Man Facing the Death Penalty for Defending Himself from State Agents

If you were woken from your sleep early in the morning by the sound of people breaking into your home what would you do? I’m guessing that most readers of this site would arm themselves and prepare to defend their lives. It’s a logical response as home invaders are rarely interested in helping you. Unfortunately the police have resorted to the criminal activity of breaking and entering to enforce their employer’s erroneous drug prohibition, and this has put both officers and homeowners in danger. What makes this worse is that defending yourself from possible burglars is illegal if those burglars are police officers:

Four officers wounded in a Utah drug raid described a chaotic scene of gunfire, bodies and blood Thursday as they presented testimony against the Ogden man accused in the shootings.
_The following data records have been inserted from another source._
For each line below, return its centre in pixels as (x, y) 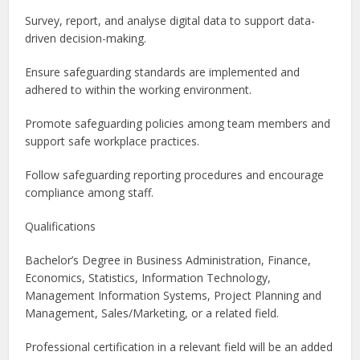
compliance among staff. (90, 193)
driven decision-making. (86, 39)
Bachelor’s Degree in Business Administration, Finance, (168, 260)
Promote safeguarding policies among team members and (178, 124)
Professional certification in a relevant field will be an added (179, 347)
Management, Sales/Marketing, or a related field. (152, 313)
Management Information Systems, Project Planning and (174, 296)
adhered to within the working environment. (139, 90)
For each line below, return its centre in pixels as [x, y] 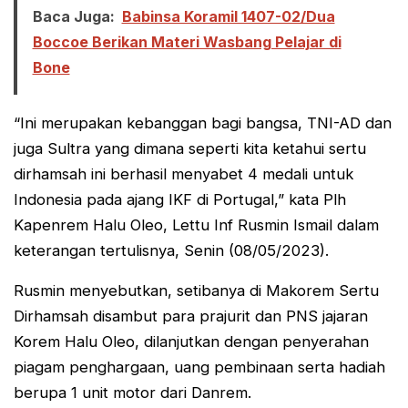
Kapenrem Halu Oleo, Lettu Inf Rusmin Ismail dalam [196, 224]
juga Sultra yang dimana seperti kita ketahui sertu [190, 148]
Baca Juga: [73, 16]
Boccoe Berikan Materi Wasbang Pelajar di [187, 41]
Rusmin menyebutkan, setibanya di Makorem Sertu [196, 291]
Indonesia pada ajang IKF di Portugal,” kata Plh [180, 199]
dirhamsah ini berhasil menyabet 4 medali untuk [184, 173]
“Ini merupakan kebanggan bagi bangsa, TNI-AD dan [203, 122]

Matthew David Stewart, 38, could face the death penalty if convicted of aggravated murder in the January shootout that killed one officer and wounded five others at his Ogden home.

[…]

Stewart insisted a day after the raid that he didn’t hear agents identify themselves and that he believed he was going to be robbed and killed when “a bunch of guys” broke his door open, an investigator for the prosecutor’s office testified Thursday. The hearings have focused heavily on how agents say they shouted out police commands.
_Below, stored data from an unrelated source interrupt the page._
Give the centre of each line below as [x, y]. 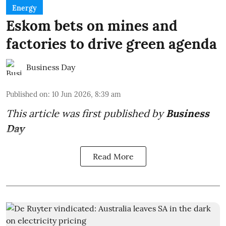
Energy [24, 8]
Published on [27, 94]
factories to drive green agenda [111, 44]
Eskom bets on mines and [92, 25]
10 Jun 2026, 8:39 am [87, 94]
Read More [113, 156]
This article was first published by [86, 113]
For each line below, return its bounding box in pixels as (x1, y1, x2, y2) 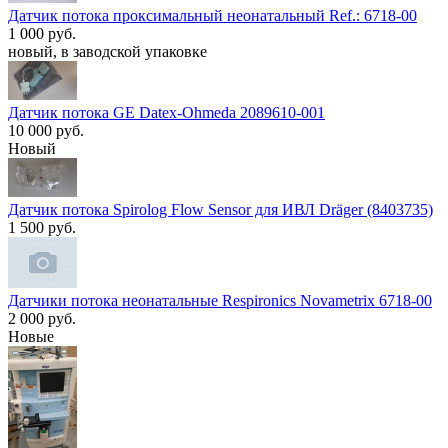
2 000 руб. (8, 310, 76, 328)
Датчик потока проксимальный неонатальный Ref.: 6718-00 (8, 6, 417, 24)
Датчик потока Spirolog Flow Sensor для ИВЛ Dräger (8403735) (8, 200, 433, 218)
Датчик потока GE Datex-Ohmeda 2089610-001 (8, 103, 325, 121)
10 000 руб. (8, 121, 84, 139)
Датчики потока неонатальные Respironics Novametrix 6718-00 (8, 292, 432, 310)
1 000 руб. (8, 24, 76, 42)
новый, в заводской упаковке (8, 42, 207, 60)
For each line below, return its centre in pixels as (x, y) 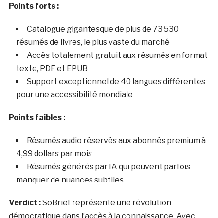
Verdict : (25, 203)
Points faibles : (37, 118)
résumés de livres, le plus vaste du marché (93, 42)
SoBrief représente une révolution (106, 203)
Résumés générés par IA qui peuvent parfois (108, 167)
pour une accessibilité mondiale (74, 95)
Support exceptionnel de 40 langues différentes (116, 82)
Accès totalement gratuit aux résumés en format (117, 55)

Stewart was just waking up for a nightshift at Walmart and “felt like he was being invaded,” said Robert Carpenter, the investigator for the Weber County attorney’s office who recorded the interview at Stewart’s hospital bed.

Stewart said he pointed a 9 mm Beretta from his bedroom into a hallway but maintains police fired first.

Stewart’s testimony sounds all too familiar. No-knock raids, raids where police officers don’t identify themselves before storming in, have become more popular for drug enforcement operations. The police claim that no-knock raids are needed for officer safety as they don’t give potential drug deals time to dig in and defend themselves. What the police fail to acknowledge is the possibility of a homeowner defending themselves against unknown assailants, which puts officers in danger when they are the assailants.

The state protects its own. Even when police officers give homeowners every reason to believe they are being attacked by non-state thugs, and thus have grounds of legal self-defense, the state prosecutes the homeowners. Apparently homeowners are supposed to be telepathic and know that the people kicking down their doors in the middle of the night are police officers and not non-state thugs.